(Extracted data entries)
┏━━
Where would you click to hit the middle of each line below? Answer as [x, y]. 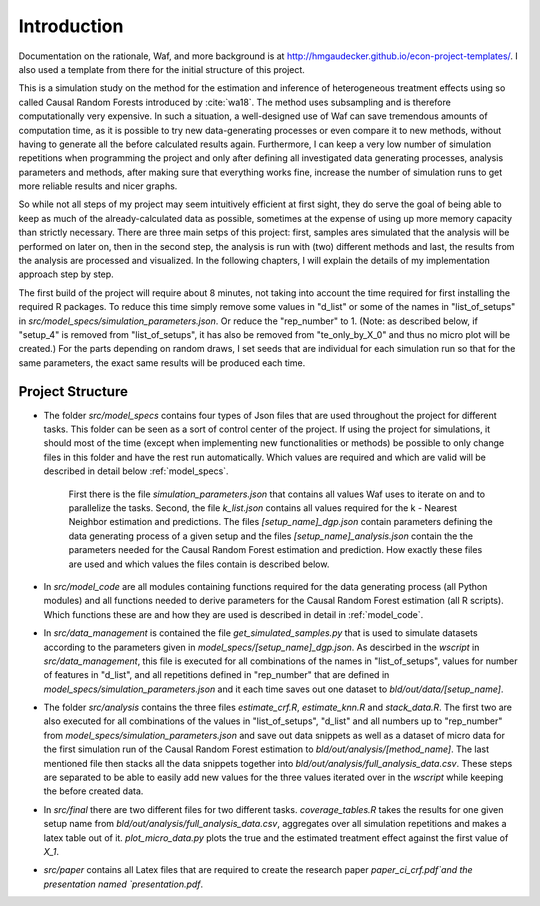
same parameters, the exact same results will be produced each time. [162, 362]
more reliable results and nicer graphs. [98, 186]
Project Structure [73, 391]
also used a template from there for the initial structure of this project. [161, 69]
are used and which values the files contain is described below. [199, 564]
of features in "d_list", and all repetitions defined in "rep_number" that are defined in [216, 675]
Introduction [71, 26]
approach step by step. [66, 274]
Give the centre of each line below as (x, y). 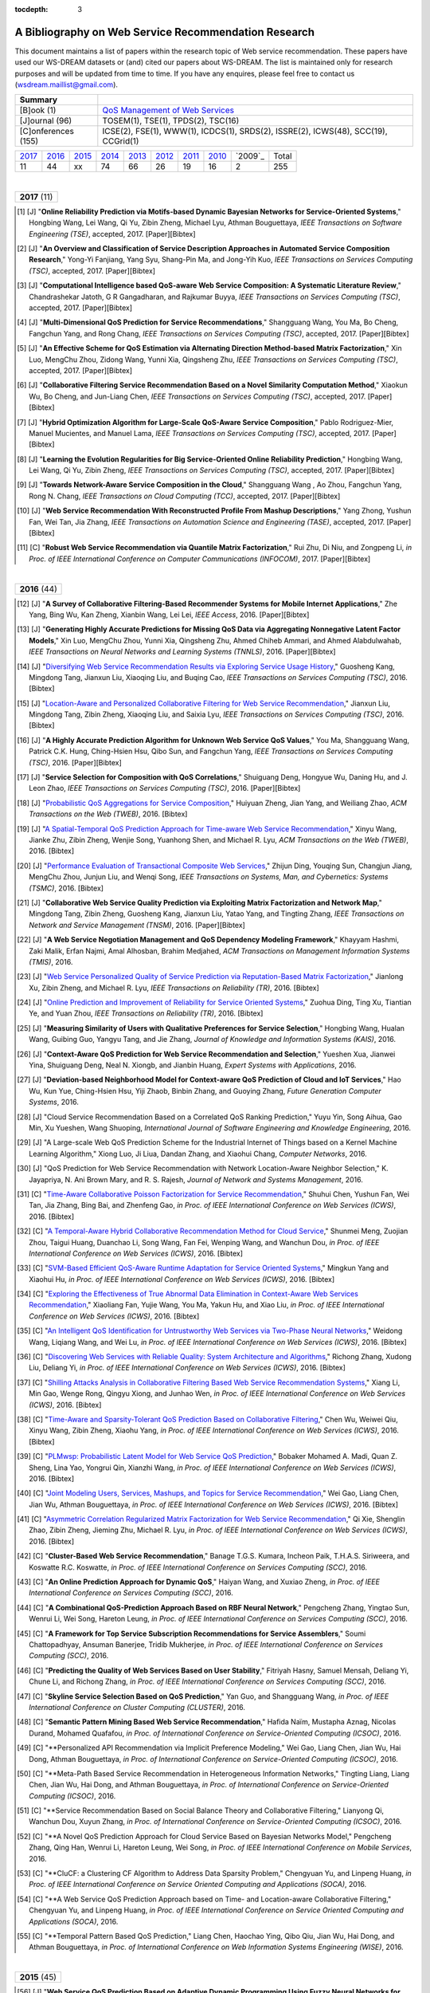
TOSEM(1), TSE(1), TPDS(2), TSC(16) (171, 121)
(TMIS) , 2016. (51, 961)
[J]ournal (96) (46, 121)
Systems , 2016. (54, 1102)
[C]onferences (47, 132)
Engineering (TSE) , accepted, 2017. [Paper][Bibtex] (112, 234)
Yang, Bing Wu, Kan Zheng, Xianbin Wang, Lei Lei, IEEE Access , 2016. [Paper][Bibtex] (169, 615)
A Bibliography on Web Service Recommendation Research (164, 32)
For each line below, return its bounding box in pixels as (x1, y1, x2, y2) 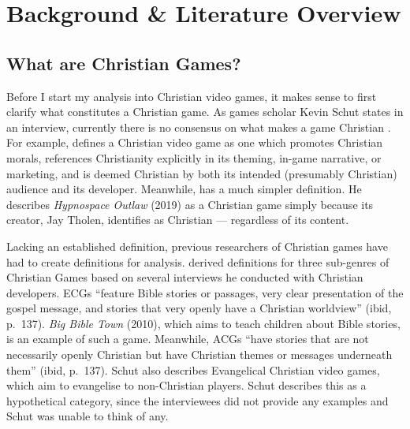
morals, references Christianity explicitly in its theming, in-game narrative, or (6, 149, 382, 166)
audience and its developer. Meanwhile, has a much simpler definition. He (6, 181, 362, 197)
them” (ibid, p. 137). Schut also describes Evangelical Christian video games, (6, 361, 380, 378)
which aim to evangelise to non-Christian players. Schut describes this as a (6, 377, 367, 394)
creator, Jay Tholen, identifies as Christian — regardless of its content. (6, 211, 349, 228)
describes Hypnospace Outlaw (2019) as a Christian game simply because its (6, 196, 374, 212)
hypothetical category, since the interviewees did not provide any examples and (6, 392, 389, 408)
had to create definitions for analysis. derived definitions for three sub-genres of (6, 253, 389, 270)
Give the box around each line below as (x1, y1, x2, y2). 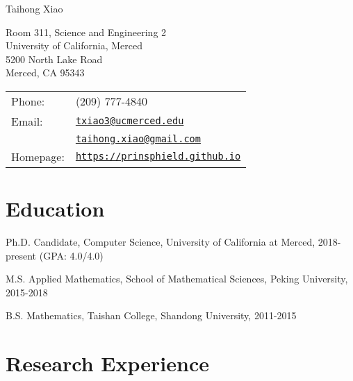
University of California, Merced (6, 38, 142, 53)
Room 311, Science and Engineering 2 (6, 24, 167, 39)
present (6, 248, 37, 262)
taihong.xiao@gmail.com (75, 133, 201, 144)
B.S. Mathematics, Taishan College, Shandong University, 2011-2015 (6, 308, 297, 323)
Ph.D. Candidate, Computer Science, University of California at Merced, (6, 235, 315, 249)
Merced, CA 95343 (6, 65, 85, 80)
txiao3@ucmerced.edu (75, 115, 184, 127)
┗━━
All that is needed is the exact run of lines above from the line containing "University of California, Merced" through the line containing "B.S. Mathematics, Taishan", both of them included.

University of California, Merced (6, 38, 142, 53)
Room 311, Science and Engineering 2 (6, 24, 167, 39)
present (6, 248, 37, 262)
taihong.xiao@gmail.com (75, 133, 201, 144)
B.S. Mathematics, Taishan College, Shandong University, 2011-2015 (6, 308, 297, 323)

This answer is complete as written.